Untuk menghasilkan produk/ layanan jasa yang bermutu memang dibutuhkan sebuah biaya mutu baik (cost of good quality) yang berupa biaya pencegahan (prevention cost) yang bisa ditambahkan biaya pengawasan/penilaian (appraisal cost) dan pada saat yang sama akan menyebabkan biaya kegagalan (failure cost) akan menurun. Biaya kegagalan itu sendiri adalah sebagai manifestasi dari mutu yang buruk (cost of poor quality).
Dan inilah yang menyebabkan adanya dua kutub persepsi yang berlawanan tentang mutu. Pada pandangan tradisional dimana mutu identik dengan mahal, mewah dan luks menjadikan permasalahan mutu layanan kesehatan menurut golongan ini sebaiknya dibicarakan pada saat masalah akses dan pembiayaan sudah terselesaikan. Dalam kelompok ini masalah mutu hampir tidak pernah menjadi prioritas utama karena adanya keterbatasan anggaran kesehatan yang ada (Al-Assaf, 2009). Namun bila dalam mewacanakan kebutuhan mutu layanan kesehatan harus urut kacang seperti itu maka masalah mutu menjadi semakin jauh untuk dapat tercapai karena ternyata di negara mana pun, akses dan pembiayaan kesehatan tetap menjadi masalah sampai sekarang ini, di negara maju sekalipun.

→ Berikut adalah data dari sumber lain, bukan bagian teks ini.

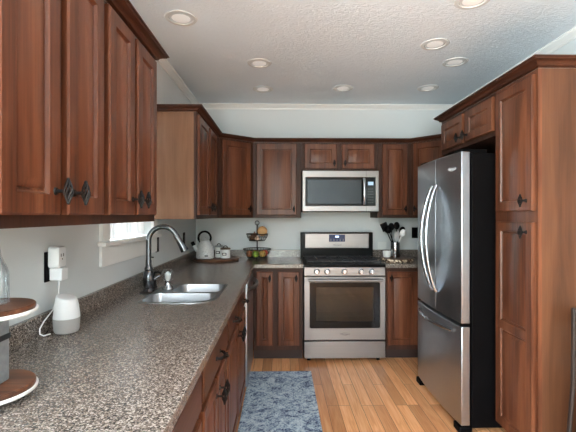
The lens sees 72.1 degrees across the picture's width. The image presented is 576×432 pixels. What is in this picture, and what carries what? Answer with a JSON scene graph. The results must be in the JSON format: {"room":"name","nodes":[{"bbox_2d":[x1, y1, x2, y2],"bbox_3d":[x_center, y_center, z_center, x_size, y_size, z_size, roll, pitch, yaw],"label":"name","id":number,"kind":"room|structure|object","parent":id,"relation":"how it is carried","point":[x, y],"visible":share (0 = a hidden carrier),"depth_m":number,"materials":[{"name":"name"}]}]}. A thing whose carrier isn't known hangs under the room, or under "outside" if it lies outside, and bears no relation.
{"room":"kitchen","nodes":[
{"label":"kitchen","id":0,"kind":"room"},
{"bbox_2d":[48,246,65,267],"bbox_3d":[-0.933,0.170,1.602,0.043,0.086,0.060,0,0,-1],"label":"plug adapter","id":1,"kind":"object","parent":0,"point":[56,254],"visible":1,"depth_m":1.57,"materials":[{"name":"white plastic"}]},
{"bbox_2d":[0,3,195,325],"bbox_3d":[-1.012,0.080,0.968,0.120,2.590,6.770,0,0,-1],"label":"wall","id":2,"kind":"structure","parent":0,"point":[22,250],"depth_m":1.77,"materials":[{"name":"white paint"}]},
{"bbox_2d":[44,252,49,282],"bbox_3d":[-0.959,0.207,1.595,0.007,0.120,0.072,0,0,-1],"label":"outlet","id":3,"kind":"object","parent":2,"relation":"attached to","point":[46,268],"visible":0.48,"depth_m":1.57,"materials":[{"name":"black plastic"}]},
{"bbox_2d":[50,267,67,280],"bbox_3d":[-0.930,0.238,1.606,0.050,0.050,0.048,0,0,-1],"label":"charger","id":4,"kind":"object","parent":3,"relation":"attached to","point":[56,274],"visible":0.88,"depth_m":1.58,"materials":[{"name":"white plastic"}]},
{"bbox_2d":[39,281,59,335],"bbox_3d":[-0.918,0.361,1.543,0.028,0.192,0.132,0,0,-1],"label":"power cord","id":5,"kind":"object","parent":4,"relation":"hanging from","point":[58,281],"visible":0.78,"depth_m":1.52,"materials":[{"name":"white plastic"}]},
{"bbox_2d":[0,0,103,228],"bbox_3d":[-0.756,-0.353,1.057,0.395,0.767,0.540,0,0,-1],"label":"upper cabinet","id":6,"kind":"object","parent":2,"relation":"attached to","point":[52,51],"visible":1,"depth_m":1.01,"materials":[{"name":"brown wood"}]},
{"bbox_2d":[101,0,156,223],"bbox_3d":[-0.765,-0.353,1.610,0.395,0.767,0.563,0,0,-1],"label":"upper cabinet","id":7,"kind":"object","parent":2,"relation":"attached to","point":[130,72],"visible":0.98,"depth_m":1.53,"materials":[{"name":"brown wood"}]},
{"bbox_2d":[105,0,168,59],"bbox_3d":[-0.766,-0.757,1.367,0.385,0.040,1.160,0,0,-1],"label":"crown molding","id":8,"kind":"structure","parent":7,"relation":"on","point":[125,10],"depth_m":1.60,"materials":[{"name":"brown wood"}]},
{"bbox_2d":[98,219,161,267],"bbox_3d":[-1.011,-0.247,2.483,0.155,1.035,0.940,0,0,-1],"label":"window","id":9,"kind":"structure","parent":2,"relation":"in","point":[120,248],"depth_m":2.27,"materials":[{"name":"white paint"}]},
{"bbox_2d":[110,222,143,238],"bbox_3d":[-1.011,-0.256,2.483,0.055,0.777,0.710,0,0,-1],"label":"curtain","id":10,"kind":"object","parent":9,"relation":"hanging from","point":[122,229],"visible":0.1,"depth_m":2.43,"materials":[{"name":"white fabric"}]},
{"bbox_2d":[9,250,299,351],"bbox_3d":[-0.403,0.422,2.373,1.146,0.078,3.979,0,0,-1],"label":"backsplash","id":11,"kind":"structure","parent":2,"relation":"attached to","point":[23,332],"depth_m":2.00,"materials":[{"name":"stone"}]},
{"bbox_2d":[157,237,158,251],"bbox_3d":[-0.983,0.219,2.981,0.007,0.120,0.072,0,0,-1],"label":"outlet","id":12,"kind":"object","parent":2,"relation":"attached to","point":[157,237],"visible":0.54,"depth_m":2.99,"materials":[{"name":"black plastic"}]},
{"bbox_2d":[155,112,216,218],"bbox_3d":[-0.795,-0.353,3.296,0.395,0.767,0.938,0,0,-1],"label":"upper cabinet","id":13,"kind":"object","parent":2,"relation":"attached to","point":[186,145],"visible":1,"depth_m":2.83,"materials":[{"name":"brown wood"}]},
{"bbox_2d":[157,104,440,142],"bbox_3d":[0.278,-0.757,3.420,2.545,0.040,1.250,0,0,-1],"label":"crown molding","id":14,"kind":"structure","parent":13,"relation":"on","point":[199,108],"depth_m":3.97,"materials":[{"name":"brown wood"}]},
{"bbox_2d":[196,109,445,257],"bbox_3d":[0.425,0.080,4.438,3.115,2.590,0.120,0,0,-1],"label":"wall","id":15,"kind":"structure","parent":0,"point":[283,233],"depth_m":4.37,"materials":[{"name":"white paint"}]},
{"bbox_2d":[217,138,252,217],"bbox_3d":[-0.681,-0.353,4.064,0.649,0.767,0.590,0,0,-1],"label":"upper cabinet","id":16,"kind":"object","parent":15,"relation":"attached to","point":[234,157],"visible":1,"depth_m":3.87,"materials":[{"name":"brown wood"}]},
{"bbox_2d":[253,143,300,217],"bbox_3d":[-0.113,-0.353,4.171,0.488,0.767,0.395,0,0,-1],"label":"upper cabinet","id":17,"kind":"object","parent":15,"relation":"attached to","point":[276,166],"visible":1,"depth_m":4.02,"materials":[{"name":"brown wood"}]},
{"bbox_2d":[301,143,376,172],"bbox_3d":[0.522,-0.592,4.182,0.778,0.290,0.395,0,0,-1],"label":"upper cabinet","id":18,"kind":"object","parent":15,"relation":"attached to","point":[314,156],"visible":0.97,"depth_m":4.03,"materials":[{"name":"brown wood"}]},
{"bbox_2d":[301,171,378,212],"bbox_3d":[0.523,-0.234,4.140,0.764,0.417,0.476,0,0,-1],"label":"microwave","id":19,"kind":"object","parent":18,"relation":"attached to","point":[321,191],"visible":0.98,"depth_m":3.96,"materials":[{"name":"silver metal"}]},
{"bbox_2d":[370,143,410,217],"bbox_3d":[1.085,-0.353,4.192,0.343,0.767,0.395,0,0,-1],"label":"upper cabinet","id":20,"kind":"object","parent":15,"relation":"attached to","point":[393,159],"visible":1,"depth_m":4.04,"materials":[{"name":"brown wood"}]},
{"bbox_2d":[373,250,417,256],"bbox_3d":[1.216,0.422,4.381,0.616,0.078,0.020,0,0,-1],"label":"backsplash","id":21,"kind":"structure","parent":15,"relation":"attached to","point":[376,253],"depth_m":4.37,"materials":[{"name":"laminate"}]},
{"bbox_2d":[412,227,417,237],"bbox_3d":[1.409,0.197,4.391,0.072,0.120,0.007,0,0,-1],"label":"outlet","id":22,"kind":"object","parent":15,"relation":"attached to","point":[414,229],"visible":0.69,"depth_m":4.39,"materials":[{"name":"black plastic"}]},
{"bbox_2d":[129,0,575,104],"bbox_3d":[1.815,-1.265,1.017,5.775,0.100,7.010,0,0,-1],"label":"ceiling","id":23,"kind":"structure","parent":0,"point":[313,47],"depth_m":2.82,"materials":[{"name":"white paint"}]},
{"bbox_2d":[164,10,196,25],"bbox_3d":[-0.660,-1.212,2.442,0.196,0.006,0.196,0,0,-1],"label":"recessed light","id":24,"kind":"object","parent":23,"relation":"in","point":[177,17],"visible":1,"depth_m":2.43,"materials":[{"name":"grey plastic"}]},
{"bbox_2d":[247,58,271,67],"bbox_3d":[-0.228,-1.212,3.166,0.196,0.006,0.196,0,0,-1],"label":"recessed light","id":25,"kind":"object","parent":23,"relation":"in","point":[256,62],"visible":1,"depth_m":3.16,"materials":[{"name":"grey"}]},
{"bbox_2d":[253,86,272,92],"bbox_3d":[-0.241,-1.212,3.818,0.196,0.006,0.196,0,0,-1],"label":"recessed light","id":26,"kind":"object","parent":23,"relation":"in","point":[263,89],"visible":1,"depth_m":3.82,"materials":[{"name":"grey"}]},
{"bbox_2d":[333,85,352,91],"bbox_3d":[0.526,-1.212,3.789,0.196,0.006,0.196,0,0,-1],"label":"recessed light","id":27,"kind":"object","parent":23,"relation":"in","point":[340,88],"visible":1,"depth_m":3.79,"materials":[{"name":"grey plastic"}]},
{"bbox_2d":[417,85,438,91],"bbox_3d":[1.339,-1.212,3.789,0.196,0.006,0.196,0,0,-1],"label":"recessed light","id":28,"kind":"object","parent":23,"relation":"in","point":[425,88],"visible":1,"depth_m":3.79,"materials":[{"name":"grey"}]},
{"bbox_2d":[420,38,449,49],"bbox_3d":[1.044,-1.212,2.814,0.196,0.006,0.196,0,0,-1],"label":"recessed light","id":29,"kind":"object","parent":23,"relation":"in","point":[436,43],"visible":1,"depth_m":2.81,"materials":[{"name":"grey"}]},
{"bbox_2d":[442,57,468,66],"bbox_3d":[1.326,-1.212,3.145,0.196,0.006,0.196,0,0,-1],"label":"recessed light","id":30,"kind":"object","parent":23,"relation":"in","point":[457,61],"visible":1,"depth_m":3.14,"materials":[{"name":"grey"}]},
{"bbox_2d":[454,0,489,9],"bbox_3d":[1.045,-1.212,2.238,0.196,0.006,0.196,0,0,-1],"label":"recessed light","id":31,"kind":"object","parent":23,"relation":"in","point":[461,4],"visible":1,"depth_m":2.27,"materials":[{"name":"grey"}]},
{"bbox_2d":[236,350,506,431],"bbox_3d":[1.815,1.425,1.017,5.775,0.100,7.010,0,0,-1],"label":"floor","id":32,"kind":"structure","parent":0,"point":[353,394],"depth_m":3.03,"materials":[{"name":"brown wood"}]},
{"bbox_2d":[172,374,201,431],"bbox_3d":[-0.584,0.938,0.855,0.712,0.875,0.930,0,0,-1],"label":"base cabinet","id":33,"kind":"object","parent":32,"relation":"on","point":[188,421],"visible":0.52,"depth_m":1.16,"materials":[{"name":"brown wood"}]},
{"bbox_2d":[0,250,303,431],"bbox_3d":[-0.403,0.441,2.373,1.146,0.116,3.979,0,0,-1],"label":"countertop","id":34,"kind":"structure","parent":33,"relation":"on","point":[129,365],"depth_m":1.33,"materials":[{"name":"stone"}]},
{"bbox_2d":[0,298,38,405],"bbox_3d":[-0.739,0.342,0.977,0.210,0.236,0.210,0,0,-1],"label":"tiered tray","id":35,"kind":"object","parent":34,"relation":"on","point":[15,384],"visible":1,"depth_m":0.98,"materials":[{"name":"brown wood"}]},
{"bbox_2d":[0,248,9,305],"bbox_3d":[-0.731,0.113,0.982,0.068,0.219,0.068,0,0,-1],"label":"glass bottle","id":36,"kind":"object","parent":35,"relation":"on","point":[2,302],"visible":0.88,"depth_m":1.00,"materials":[{"name":"clear glass"}]},
{"bbox_2d":[53,293,79,333],"bbox_3d":[-0.870,0.386,1.557,0.096,0.149,0.096,0,0,-1],"label":"smart speaker","id":37,"kind":"object","parent":34,"relation":"on","point":[66,312],"visible":1,"depth_m":1.52},
{"bbox_2d":[153,271,161,287],"bbox_3d":[-0.835,0.408,2.516,0.073,0.104,0.041,0,0,-1],"label":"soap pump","id":38,"kind":"object","parent":34,"relation":"on","point":[155,272],"visible":0.45,"depth_m":2.51,"materials":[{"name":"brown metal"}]},
{"bbox_2d":[139,224,187,293],"bbox_3d":[-0.742,0.258,2.387,0.268,0.406,0.170,0,0,-1],"label":"faucet","id":39,"kind":"object","parent":34,"relation":"on","point":[148,275],"visible":1,"depth_m":2.38,"materials":[{"name":"silver metal"}]},
{"bbox_2d":[138,284,226,303],"bbox_3d":[-0.596,0.541,2.345,0.410,0.168,0.570,0,0,-1],"label":"sink","id":40,"kind":"object","parent":34,"relation":"in","point":[181,293],"visible":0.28,"depth_m":2.32,"materials":[{"name":"metal"}]},
{"bbox_2d":[162,269,173,290],"bbox_3d":[-0.737,0.394,2.428,0.073,0.126,0.073,0,0,-23],"label":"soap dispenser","id":41,"kind":"object","parent":40,"relation":"on","point":[167,286],"visible":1,"depth_m":2.41,"materials":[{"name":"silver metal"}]},
{"bbox_2d":[193,255,238,262],"bbox_3d":[-0.733,0.448,4.048,0.470,0.024,0.470,0,0,-1],"label":"round board","id":42,"kind":"object","parent":34,"relation":"on","point":[232,258],"visible":0.72,"depth_m":3.88,"materials":[{"name":"brown wood"}]},
{"bbox_2d":[191,231,213,258],"bbox_3d":[-0.857,0.295,3.984,0.221,0.279,0.180,0,0,-1],"label":"kettle","id":43,"kind":"object","parent":42,"relation":"on","point":[204,250],"visible":1,"depth_m":3.93,"materials":[{"name":"ceramic"}]},
{"bbox_2d":[215,243,222,257],"bbox_3d":[-0.714,0.363,4.088,0.090,0.144,0.090,0,0,6],"label":"canister","id":44,"kind":"object","parent":42,"relation":"on","point":[217,247],"visible":0.91,"depth_m":4.05,"materials":[{"name":"white ceramic"}]},
{"bbox_2d":[220,245,230,257],"bbox_3d":[-0.633,0.371,4.010,0.104,0.127,0.104,0,0,5],"label":"canister","id":45,"kind":"object","parent":42,"relation":"on","point":[225,251],"visible":1,"depth_m":3.97,"materials":[{"name":"white ceramic"}]},
{"bbox_2d":[243,221,270,259],"bbox_3d":[-0.325,0.259,4.165,0.299,0.402,0.299,0,0,-1],"label":"fruit basket","id":46,"kind":"object","parent":34,"relation":"on","point":[247,234],"visible":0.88,"depth_m":4.11,"materials":[{"name":"black metal"}]},
{"bbox_2d":[252,251,258,256],"bbox_3d":[-0.335,0.401,4.087,0.070,0.072,0.070,0,0,-22],"label":"apple","id":47,"kind":"object","parent":46,"relation":"in","point":[255,252],"visible":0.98,"depth_m":4.07,"materials":[{"name":"green food"}]},
{"bbox_2d":[257,226,266,235],"bbox_3d":[-0.268,0.168,4.148,0.104,0.106,0.104,0,0,-1],"label":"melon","id":48,"kind":"object","parent":46,"relation":"in","point":[261,230],"visible":0.94,"depth_m":4.11,"materials":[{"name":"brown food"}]},
{"bbox_2d":[259,251,265,256],"bbox_3d":[-0.266,0.400,4.114,0.070,0.072,0.070,0,0,37],"label":"apple","id":49,"kind":"object","parent":46,"relation":"in","point":[260,252],"visible":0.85,"depth_m":4.09,"materials":[{"name":"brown food"}]},
{"bbox_2d":[198,323,229,431],"bbox_3d":[-0.598,0.938,1.630,0.712,0.875,0.616,0,0,-1],"label":"base cabinet","id":50,"kind":"object","parent":32,"relation":"on","point":[215,383],"visible":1,"depth_m":1.59,"materials":[{"name":"brown wood"}]},
{"bbox_2d":[225,288,248,431],"bbox_3d":[-0.612,0.938,2.426,0.712,0.875,0.972,0,0,-1],"label":"base cabinet","id":51,"kind":"object","parent":32,"relation":"on","point":[236,329],"visible":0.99,"depth_m":2.29,"materials":[{"name":"brown wood"}]},
{"bbox_2d":[244,272,258,386],"bbox_3d":[-0.568,0.939,3.219,0.661,0.873,0.600,0,0,-1],"label":"dishwasher","id":52,"kind":"object","parent":32,"relation":"on","point":[249,287],"visible":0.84,"depth_m":3.04,"materials":[{"name":"silver metal"}]},
{"bbox_2d":[253,268,302,357],"bbox_3d":[-0.098,0.938,4.014,0.468,0.875,0.690,0,0,-1],"label":"base cabinet","id":53,"kind":"object","parent":32,"relation":"on","point":[278,296],"visible":0.99,"depth_m":3.72,"materials":[{"name":"brown wood"}]},
{"bbox_2d":[238,371,322,431],"bbox_3d":[-0.049,1.370,2.479,0.536,0.008,1.970,0,0,-1],"label":"rug","id":54,"kind":"object","parent":32,"relation":"on","point":[274,401],"visible":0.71,"depth_m":2.87,"materials":[{"name":"blue fabric"}]},
{"bbox_2d":[300,232,385,359],"bbox_3d":[0.524,0.780,3.958,0.770,1.190,0.664,0,0,-1],"label":"range","id":55,"kind":"object","parent":32,"relation":"on","point":[344,284],"visible":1,"depth_m":3.69,"materials":[{"name":"silver metal"}]},
{"bbox_2d":[301,258,385,266],"bbox_3d":[0.524,0.473,3.984,0.760,0.026,0.612,0,0,-1],"label":"cooktop","id":56,"kind":"object","parent":55,"relation":"in","point":[336,262],"depth_m":3.75,"materials":[{"name":"black glass"}]},
{"bbox_2d":[385,268,420,357],"bbox_3d":[1.222,0.938,4.037,0.600,0.875,0.690,0,0,-1],"label":"base cabinet","id":57,"kind":"object","parent":32,"relation":"on","point":[401,284],"visible":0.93,"depth_m":3.74,"materials":[{"name":"brown wood"}]},
{"bbox_2d":[373,250,417,267],"bbox_3d":[1.221,0.441,4.059,0.616,0.116,0.664,0,0,-1],"label":"countertop","id":58,"kind":"structure","parent":57,"relation":"on","point":[378,254],"depth_m":4.29,"materials":[{"name":"stone"}]},
{"bbox_2d":[377,242,385,249],"bbox_3d":[1.039,0.339,4.380,0.100,0.088,0.008,0,0,-1],"label":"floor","id":59,"kind":"structure","parent":58,"relation":"on","point":[380,245],"depth_m":4.38,"materials":[{"name":"white paint"}]},
{"bbox_2d":[381,257,414,262],"bbox_3d":[1.090,0.446,3.967,0.322,0.030,0.314,0,0,28],"label":"tray","id":60,"kind":"object","parent":58,"relation":"on","point":[386,259],"visible":0.93,"depth_m":3.87,"materials":[{"name":"brown wood"}]},
{"bbox_2d":[383,251,390,256],"bbox_3d":[1.008,0.398,4.038,0.086,0.064,0.086,0,0,-1],"label":"ramekin","id":61,"kind":"object","parent":60,"relation":"on","point":[385,253],"visible":1,"depth_m":4.00,"materials":[{"name":"white ceramic"}]},
{"bbox_2d":[391,242,399,256],"bbox_3d":[1.097,0.354,4.055,0.092,0.152,0.092,0,0,-1],"label":"utensil crock","id":62,"kind":"object","parent":60,"relation":"on","point":[395,246],"visible":0.96,"depth_m":4.01,"materials":[{"name":"silver metal"}]},
{"bbox_2d":[380,222,391,241],"bbox_3d":[1.037,0.246,4.064,0.191,0.357,0.012,0,0,-1],"label":"turner","id":63,"kind":"object","parent":62,"relation":"in","point":[384,224],"visible":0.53,"depth_m":4.06,"materials":[{"name":"black plastic"}]},
{"bbox_2d":[384,225,392,241],"bbox_3d":[1.056,0.265,4.032,0.144,0.319,0.040,0,0,-1],"label":"ladle","id":64,"kind":"object","parent":62,"relation":"in","point":[388,229],"visible":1,"depth_m":4.03,"materials":[{"name":"black plastic"}]},
{"bbox_2d":[394,232,398,241],"bbox_3d":[1.100,0.296,4.021,0.054,0.253,0.016,0,0,-1],"label":"spatula","id":65,"kind":"object","parent":62,"relation":"in","point":[396,234],"visible":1,"depth_m":4.01,"materials":[{"name":"grey plastic"}]},
{"bbox_2d":[394,222,399,231],"bbox_3d":[1.124,0.246,4.095,0.062,0.352,0.023,0,0,-1],"label":"spoon","id":66,"kind":"object","parent":62,"relation":"in","point":[396,224],"visible":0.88,"depth_m":4.09,"materials":[{"name":"black plastic"}]},
{"bbox_2d":[398,229,405,241],"bbox_3d":[1.135,0.285,4.049,0.142,0.280,0.021,0,0,-1],"label":"spoon","id":67,"kind":"object","parent":62,"relation":"in","point":[402,232],"visible":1,"depth_m":4.04,"materials":[{"name":"white plastic"}]},
{"bbox_2d":[416,149,502,431],"bbox_3d":[1.413,0.477,2.886,0.897,1.795,0.794,0,0,-1],"label":"refrigerator","id":68,"kind":"object","parent":32,"relation":"on","point":[457,191],"visible":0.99,"depth_m":2.52,"materials":[{"name":"silver metal"}]},
{"bbox_2d":[496,68,575,431],"bbox_3d":[1.568,0.305,2.273,0.665,2.140,0.410,0,0,-1],"label":"pantry cabinet","id":69,"kind":"object","parent":32,"relation":"on","point":[536,113],"visible":1,"depth_m":2.08,"materials":[{"name":"brown wood"}]},
{"bbox_2d":[567,308,575,431],"bbox_3d":[1.597,0.920,1.808,0.450,0.911,0.370,0,0,-1],"label":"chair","id":70,"kind":"object","parent":32,"relation":"on","point":[573,310],"visible":1,"depth_m":1.97,"materials":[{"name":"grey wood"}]},
{"bbox_2d":[551,39,575,54],"bbox_3d":[3.312,0.080,1.043,2.780,2.590,6.770,0,0,-1],"label":"wall","id":71,"kind":"structure","parent":0,"point":[569,48],"depth_m":2.67,"materials":[{"name":"white paint"}]},
{"bbox_2d":[157,26,575,109],"bbox_3d":[1.815,-1.189,1.017,5.535,0.052,6.770,0,0,-1],"label":"trim","id":72,"kind":"structure","parent":71,"relation":"attached to","point":[570,35],"depth_m":4.33,"materials":[{"name":"white paint"}]},
{"bbox_2d":[411,139,447,217],"bbox_3d":[1.565,-0.353,3.885,0.615,0.767,1.025,0,0,-1],"label":"upper cabinet","id":73,"kind":"object","parent":71,"relation":"attached to","point":[425,151],"visible":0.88,"depth_m":3.99,"materials":[{"name":"brown wood"}]},
{"bbox_2d":[441,93,495,154],"bbox_3d":[1.557,-0.631,2.894,0.665,0.268,0.828,0,0,-1],"label":"upper cabinet","id":74,"kind":"object","parent":71,"relation":"attached to","point":[474,127],"visible":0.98,"depth_m":2.79,"materials":[{"name":"brown wood"}]},
{"bbox_2d":[434,54,575,122],"bbox_3d":[1.567,-0.790,2.688,0.652,0.050,1.344,0,0,-1],"label":"crown molding","id":75,"kind":"structure","parent":74,"relation":"on","point":[536,61],"depth_m":2.25,"materials":[{"name":"brown wood"}]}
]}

Di lain pihak adanya pandangan modern tentang mutu yang sangat bertolak belakang dengan yang pertama. Philip Crosby, seorang pakar mutu menyatakan bahwa sebenarnya mutu itu murah bahkan bisa menjadi gratis. Dengan mengeluarkan biaya untuk melakukan perencanaan, koordinasi dan pengawasan semestinya kemungkinan terjadinya keadaan kegagalan yang tidak diharapkan sudah dapat diantisipasi sejak awal. Bila proses itu dapat dilampaui dengan baik maka masalah seperti ini sudah dapat dipetakan jauh-jauh hari dan tentu saja biaya akibat kegagalan akibat program dapat ditekan sedemikian rupa. Sehingga tidak salah bila Crosby menyatakan bahwa mutu itu bisa menjadi barang yang sangat murah seperti dalam sebuah bukunya yang berjudul Quality is Free.

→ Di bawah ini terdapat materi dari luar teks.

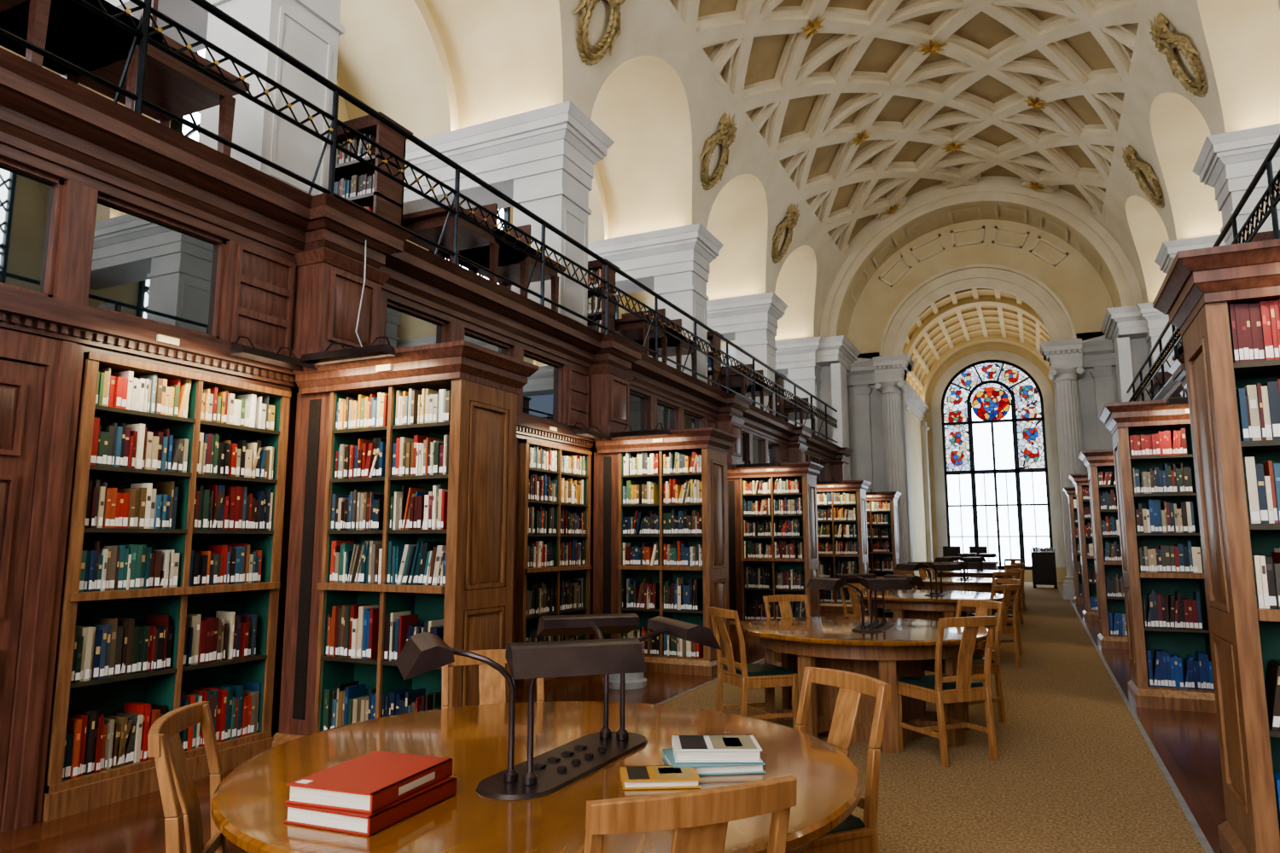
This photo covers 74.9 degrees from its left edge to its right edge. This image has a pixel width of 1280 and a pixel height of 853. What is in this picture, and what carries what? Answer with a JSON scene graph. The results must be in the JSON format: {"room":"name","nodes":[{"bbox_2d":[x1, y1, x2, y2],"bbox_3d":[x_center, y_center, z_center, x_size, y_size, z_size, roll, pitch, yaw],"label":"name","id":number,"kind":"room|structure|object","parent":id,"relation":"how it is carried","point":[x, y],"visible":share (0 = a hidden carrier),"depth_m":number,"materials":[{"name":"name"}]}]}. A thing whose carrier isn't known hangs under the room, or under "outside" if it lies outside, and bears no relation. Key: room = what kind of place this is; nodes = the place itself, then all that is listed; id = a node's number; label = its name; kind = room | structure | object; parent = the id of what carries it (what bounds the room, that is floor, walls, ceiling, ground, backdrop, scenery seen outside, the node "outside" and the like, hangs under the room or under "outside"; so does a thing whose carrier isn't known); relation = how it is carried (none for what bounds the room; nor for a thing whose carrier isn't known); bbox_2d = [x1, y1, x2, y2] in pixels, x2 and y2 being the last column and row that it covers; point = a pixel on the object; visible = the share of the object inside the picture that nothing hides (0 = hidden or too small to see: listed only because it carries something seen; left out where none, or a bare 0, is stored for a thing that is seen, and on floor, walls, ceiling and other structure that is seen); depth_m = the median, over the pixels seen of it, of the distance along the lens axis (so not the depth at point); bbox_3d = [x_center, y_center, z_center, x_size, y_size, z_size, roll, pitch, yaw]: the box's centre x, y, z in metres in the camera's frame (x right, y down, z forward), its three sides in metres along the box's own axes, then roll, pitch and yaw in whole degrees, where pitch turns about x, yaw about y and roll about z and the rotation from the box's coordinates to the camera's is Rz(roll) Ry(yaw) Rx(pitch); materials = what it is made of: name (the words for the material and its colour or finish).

Bila mitos yang ada sudah terbantahkan, maka kapankah waktu yang tepat untuk mengambil keputusan dimana mutu dianggap penting dalam sebuah layanan kesehatan ?
Mutu Layanan Kesehatan dalam Universal Coverage
Dalam menyongsong Universal Coverage pada 2014, kondisi dimana semua penduduk akan terlindungi oleh asuransi kesehatan, maka sesuai dengan peta jalan yang dibuat oleh Kementrian Kesehatan akan bermunculan sekian ribu fasilitas kesehatan termasuk Puskesmas dan Rumah Sakit. Sehingga mau tidak mau bahwa Kemenkes juga harus memfasilitasi regulasi fasilitas kesehatan yang akan bermunculan tersebut dan diharapkan kemudahan akses yang ada tidak menjadi bumerang karena mutunya yang asal-asalan.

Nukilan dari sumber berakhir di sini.